§ **Work instruction**
These records are to be written out exactly as they read, minus the pictures.

== Segment start ==

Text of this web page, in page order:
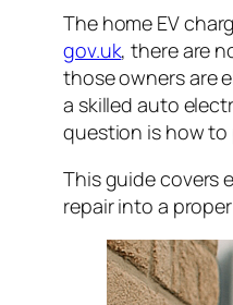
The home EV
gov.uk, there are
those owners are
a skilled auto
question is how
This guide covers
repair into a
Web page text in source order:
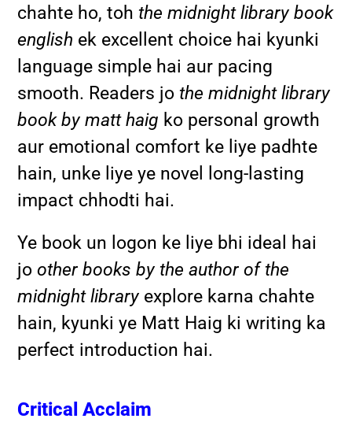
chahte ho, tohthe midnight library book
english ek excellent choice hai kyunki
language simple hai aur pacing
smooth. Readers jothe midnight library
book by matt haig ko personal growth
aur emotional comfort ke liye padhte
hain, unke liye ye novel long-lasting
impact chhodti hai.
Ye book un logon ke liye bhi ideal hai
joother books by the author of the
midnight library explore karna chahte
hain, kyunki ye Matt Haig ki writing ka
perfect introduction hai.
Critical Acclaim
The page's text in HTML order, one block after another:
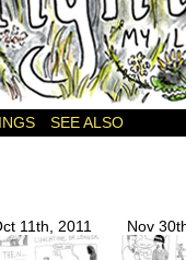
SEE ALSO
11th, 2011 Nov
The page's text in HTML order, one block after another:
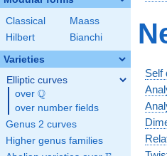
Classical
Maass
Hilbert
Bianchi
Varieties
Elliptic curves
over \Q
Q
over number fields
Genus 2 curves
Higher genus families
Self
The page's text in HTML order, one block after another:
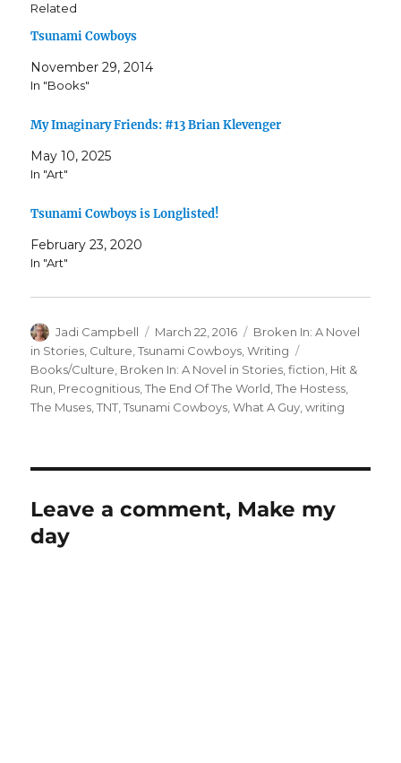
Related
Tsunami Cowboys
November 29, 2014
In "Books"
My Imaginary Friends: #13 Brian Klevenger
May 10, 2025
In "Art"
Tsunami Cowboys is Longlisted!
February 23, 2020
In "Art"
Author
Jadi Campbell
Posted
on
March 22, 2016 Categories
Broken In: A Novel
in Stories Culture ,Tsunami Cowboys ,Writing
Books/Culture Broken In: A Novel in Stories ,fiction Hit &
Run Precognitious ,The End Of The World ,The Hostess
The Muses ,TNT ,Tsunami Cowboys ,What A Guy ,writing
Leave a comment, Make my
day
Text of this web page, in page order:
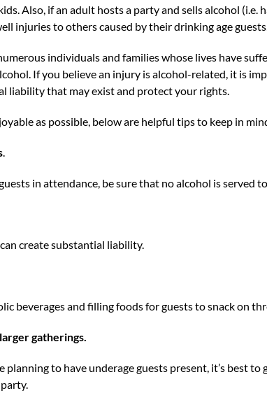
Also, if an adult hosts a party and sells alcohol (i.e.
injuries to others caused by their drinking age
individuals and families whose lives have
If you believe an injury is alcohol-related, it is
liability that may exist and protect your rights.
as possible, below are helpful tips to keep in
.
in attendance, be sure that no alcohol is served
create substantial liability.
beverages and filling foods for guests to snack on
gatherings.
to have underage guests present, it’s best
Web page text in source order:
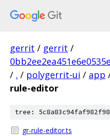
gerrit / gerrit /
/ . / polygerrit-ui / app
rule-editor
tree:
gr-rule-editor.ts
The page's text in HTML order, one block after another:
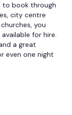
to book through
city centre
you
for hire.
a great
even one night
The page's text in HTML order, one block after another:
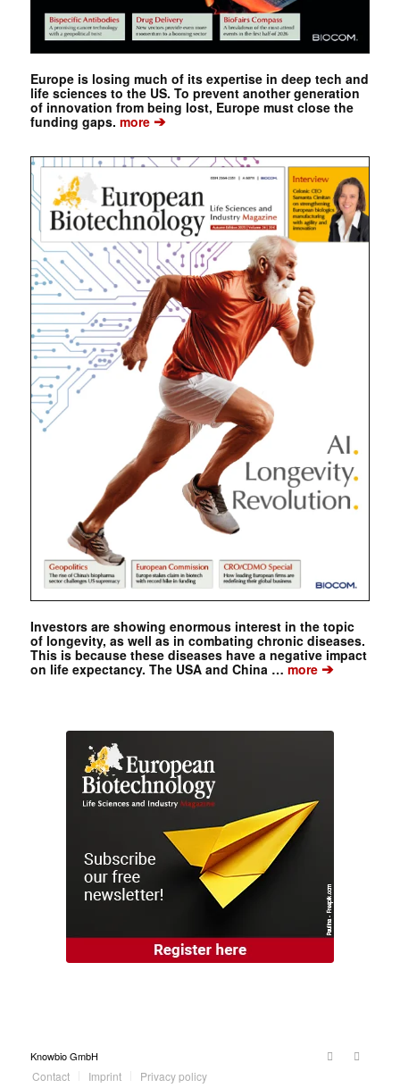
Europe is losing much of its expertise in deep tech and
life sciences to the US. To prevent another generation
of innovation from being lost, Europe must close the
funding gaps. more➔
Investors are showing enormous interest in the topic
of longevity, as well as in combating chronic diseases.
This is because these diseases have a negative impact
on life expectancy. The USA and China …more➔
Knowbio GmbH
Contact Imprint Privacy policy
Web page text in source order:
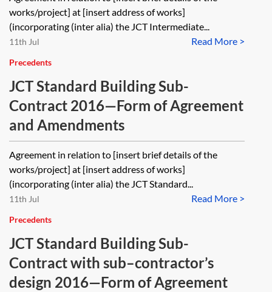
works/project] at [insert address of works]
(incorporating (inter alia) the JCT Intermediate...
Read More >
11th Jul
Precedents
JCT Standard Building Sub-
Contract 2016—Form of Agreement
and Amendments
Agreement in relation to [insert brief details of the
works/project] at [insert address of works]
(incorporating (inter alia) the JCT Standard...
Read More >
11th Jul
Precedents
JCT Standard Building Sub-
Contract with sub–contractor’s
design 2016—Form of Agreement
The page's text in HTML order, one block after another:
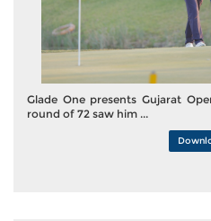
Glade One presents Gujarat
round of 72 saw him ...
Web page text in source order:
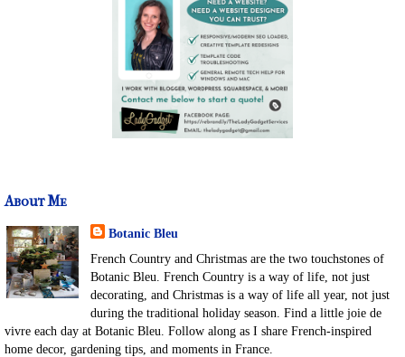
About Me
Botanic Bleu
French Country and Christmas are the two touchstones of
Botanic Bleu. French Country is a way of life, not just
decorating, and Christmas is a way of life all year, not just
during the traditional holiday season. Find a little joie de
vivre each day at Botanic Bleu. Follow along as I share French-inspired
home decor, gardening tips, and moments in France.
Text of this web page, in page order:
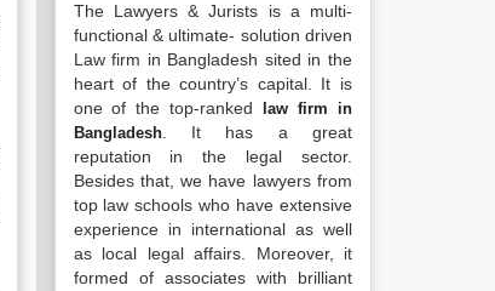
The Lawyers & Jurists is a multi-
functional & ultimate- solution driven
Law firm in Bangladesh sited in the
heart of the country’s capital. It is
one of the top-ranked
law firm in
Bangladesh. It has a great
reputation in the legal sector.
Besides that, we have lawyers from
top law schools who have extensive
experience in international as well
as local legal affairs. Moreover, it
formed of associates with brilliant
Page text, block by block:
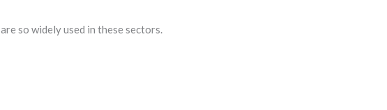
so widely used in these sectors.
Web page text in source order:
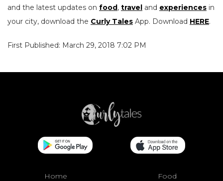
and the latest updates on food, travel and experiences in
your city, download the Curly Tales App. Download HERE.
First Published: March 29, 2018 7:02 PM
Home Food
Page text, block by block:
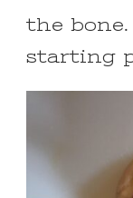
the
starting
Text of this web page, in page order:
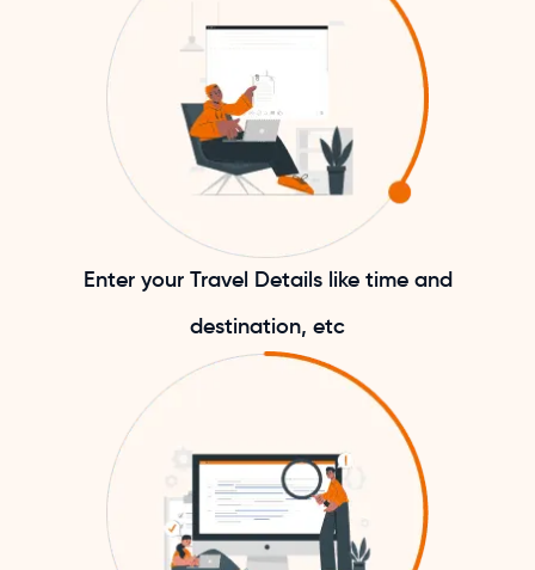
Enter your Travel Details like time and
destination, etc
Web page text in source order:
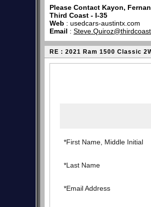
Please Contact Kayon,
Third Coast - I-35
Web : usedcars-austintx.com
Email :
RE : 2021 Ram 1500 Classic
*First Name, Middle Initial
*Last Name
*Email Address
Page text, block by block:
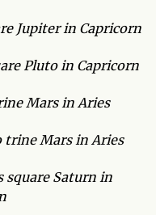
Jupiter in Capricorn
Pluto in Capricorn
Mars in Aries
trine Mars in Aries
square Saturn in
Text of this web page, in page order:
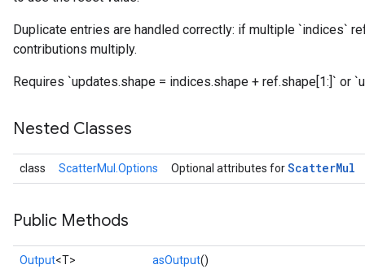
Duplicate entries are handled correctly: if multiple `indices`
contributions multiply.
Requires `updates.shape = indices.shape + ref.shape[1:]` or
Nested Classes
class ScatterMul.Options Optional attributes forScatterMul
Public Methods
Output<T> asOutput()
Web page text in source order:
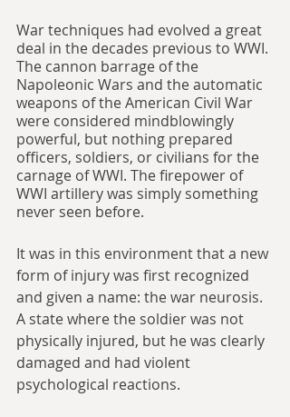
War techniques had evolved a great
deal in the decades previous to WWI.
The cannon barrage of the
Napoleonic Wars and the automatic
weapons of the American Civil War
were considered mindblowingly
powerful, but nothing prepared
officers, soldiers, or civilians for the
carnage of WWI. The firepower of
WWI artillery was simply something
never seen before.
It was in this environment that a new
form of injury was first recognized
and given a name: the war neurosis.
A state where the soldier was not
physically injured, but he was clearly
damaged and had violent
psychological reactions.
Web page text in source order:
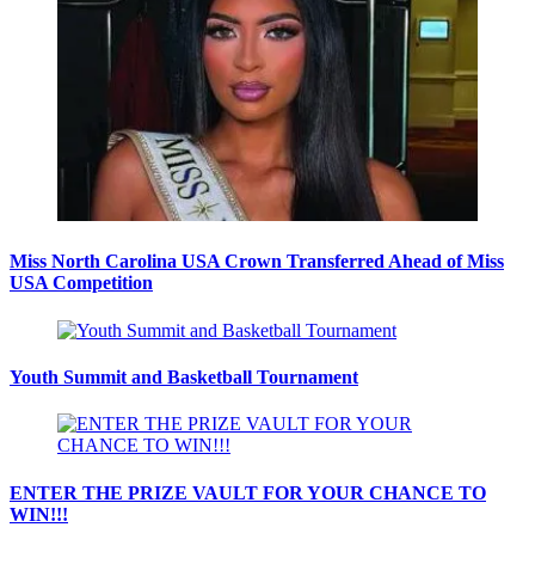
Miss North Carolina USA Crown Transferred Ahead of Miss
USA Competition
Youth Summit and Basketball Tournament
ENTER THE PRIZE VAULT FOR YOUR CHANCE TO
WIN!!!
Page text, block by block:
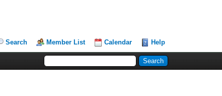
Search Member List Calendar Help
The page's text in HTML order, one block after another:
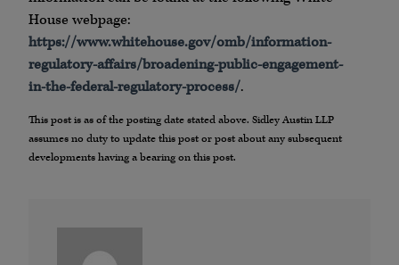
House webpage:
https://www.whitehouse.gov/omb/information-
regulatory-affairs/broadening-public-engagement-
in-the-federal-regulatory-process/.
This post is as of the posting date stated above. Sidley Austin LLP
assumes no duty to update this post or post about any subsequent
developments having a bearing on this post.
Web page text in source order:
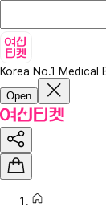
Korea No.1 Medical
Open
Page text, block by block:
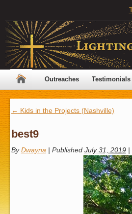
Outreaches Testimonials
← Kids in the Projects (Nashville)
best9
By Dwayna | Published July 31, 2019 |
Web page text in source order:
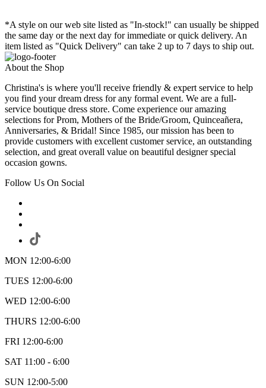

== Segment end ==

§ **Problem solution**
Text of this web page, in page order:
The home EV
gov.uk, there are
those owners are
a skilled auto
question is how
This guide covers
repair into a
Web page text in source order:
chahte ho, tohthe midnight library book
english ek excellent choice hai kyunki
language simple hai aur pacing
smooth. Readers jothe midnight library
book by matt haig ko personal growth
aur emotional comfort ke liye padhte
hain, unke liye ye novel long-lasting
impact chhodti hai.
Ye book un logon ke liye bhi ideal hai
joother books by the author of the
midnight library explore karna chahte
hain, kyunki ye Matt Haig ki writing ka
perfect introduction hai.
Critical Acclaim
The page's text in HTML order, one block after another:
SEE ALSO
11th, 2011 Nov
The page's text in HTML order, one block after another:
Classical
Maass
Hilbert
Bianchi
Varieties
Elliptic curves
over \Q
Q
over number fields
Genus 2 curves
Higher genus families
Self
The page's text in HTML order, one block after another:
Related
Tsunami Cowboys
November 29, 2014
In "Books"
My Imaginary Friends: #13 Brian Klevenger
May 10, 2025
In "Art"
Tsunami Cowboys is Longlisted!
February 23, 2020
In "Art"
Author
Jadi Campbell
Posted
on
March 22, 2016 Categories
Broken In: A Novel
in Stories Culture ,Tsunami Cowboys ,Writing
Books/Culture Broken In: A Novel in Stories ,fiction Hit &
Run Precognitious ,The End Of The World ,The Hostess
The Muses ,TNT ,Tsunami Cowboys ,What A Guy ,writing
Leave a comment, Make my
day
Text of this web page, in page order:
Also, if an adult hosts a party and sells alcohol (i.e.
injuries to others caused by their drinking age
individuals and families whose lives have
If you believe an injury is alcohol-related, it is
liability that may exist and protect your rights.
as possible, below are helpful tips to keep in
.
in attendance, be sure that no alcohol is served
create substantial liability.
beverages and filling foods for guests to snack on
gatherings.
to have underage guests present, it’s best
Web page text in source order:
gerrit / gerrit /
/ . / polygerrit-ui / app
rule-editor
tree:
gr-rule-editor.ts
The page's text in HTML order, one block after another:
to book through
city centre
you
for hire.
a great
even one night
The page's text in HTML order, one block after another:
Europe is losing much of its expertise in deep tech and
life sciences to the US. To prevent another generation
of innovation from being lost, Europe must close the
funding gaps. more➔
Investors are showing enormous interest in the topic
of longevity, as well as in combating chronic diseases.
This is because these diseases have a negative impact
on life expectancy. The USA and China …more➔
Knowbio GmbH
Contact Imprint Privacy policy
Web page text in source order:
works/project] at [insert address of works]
(incorporating (inter alia) the JCT Intermediate...
Read More >
11th Jul
Precedents
JCT Standard Building Sub-
Contract 2016—Form of Agreement
and Amendments
Agreement in relation to [insert brief details of the
works/project] at [insert address of works]
(incorporating (inter alia) the JCT Standard...
Read More >
11th Jul
Precedents
JCT Standard Building Sub-
Contract with sub–contractor’s
design 2016—Form of Agreement
The page's text in HTML order, one block after another:
Glade One presents Gujarat
round of 72 saw him ...
Web page text in source order:
About Me
Botanic Bleu
French Country and Christmas are the two touchstones of
Botanic Bleu. French Country is a way of life, not just
decorating, and Christmas is a way of life all year, not just
during the traditional holiday season. Find a little joie de
vivre each day at Botanic Bleu. Follow along as I share French-inspired
home decor, gardening tips, and moments in France.
Text of this web page, in page order:
The Lawyers & Jurists is a multi-
functional & ultimate- solution driven
Law firm in Bangladesh sited in the
heart of the country’s capital. It is
one of the top-ranked
law firm in
Bangladesh. It has a great
reputation in the legal sector.
Besides that, we have lawyers from
top law schools who have extensive
experience in international as well
as local legal affairs. Moreover, it
formed of associates with brilliant
Page text, block by block:
so widely used in these sectors.
Web page text in source order:
and the latest updates on food, travel and experiences in
your city, download the Curly Tales App. Download HERE.
First Published: March 29, 2018 7:02 PM
Home Food
Page text, block by block:
the
starting
Text of this web page, in page order:
Enter your Travel Details like time and
destination, etc
Web page text in source order:
Please Contact Kayon,
Third Coast - I-35
Web : usedcars-austintx.com
Email :
RE : 2021 Ram 1500 Classic
*First Name, Middle Initial
*Last Name
*Email Address
Page text, block by block:
Jupiter in Capricorn
Pluto in Capricorn
Mars in Aries
trine Mars in Aries
square Saturn in
Text of this web page, in page order:
Duplicate entries are handled correctly: if multiple `indices`
contributions multiply.
Requires `updates.shape = indices.shape + ref.shape[1:]` or
Nested Classes
class ScatterMul.Options Optional attributes forScatterMul
Public Methods
Output<T> asOutput()
Web page text in source order:
War techniques had evolved a great
deal in the decades previous to WWI.
The cannon barrage of the
Napoleonic Wars and the automatic
weapons of the American Civil War
were considered mindblowingly
powerful, but nothing prepared
officers, soldiers, or civilians for the
carnage of WWI. The firepower of
WWI artillery was simply something
never seen before.
It was in this environment that a new
form of injury was first recognized
and given a name: the war neurosis.
A state where the soldier was not
physically injured, but he was clearly
damaged and had violent
psychological reactions.
Web page text in source order:
Miss North Carolina USA Crown Transferred Ahead of Miss
USA Competition
Youth Summit and Basketball Tournament
ENTER THE PRIZE VAULT FOR YOUR CHANCE TO
WIN!!!
Page text, block by block:
Search Member List Calendar Help
The page's text in HTML order, one block after another:
House webpage:
https://www.whitehouse.gov/omb/information-
regulatory-affairs/broadening-public-engagement-
in-the-federal-regulatory-process/.
This post is as of the posting date stated above. Sidley Austin LLP
assumes no duty to update this post or post about any subsequent
developments having a bearing on this post.
Web page text in source order:
Korea No.1 Medical
Open
Page text, block by block:
Outreaches Testimonials
← Kids in the Projects (Nashville)
best9
By Dwayna | Published July 31, 2019 |
Web page text in source order:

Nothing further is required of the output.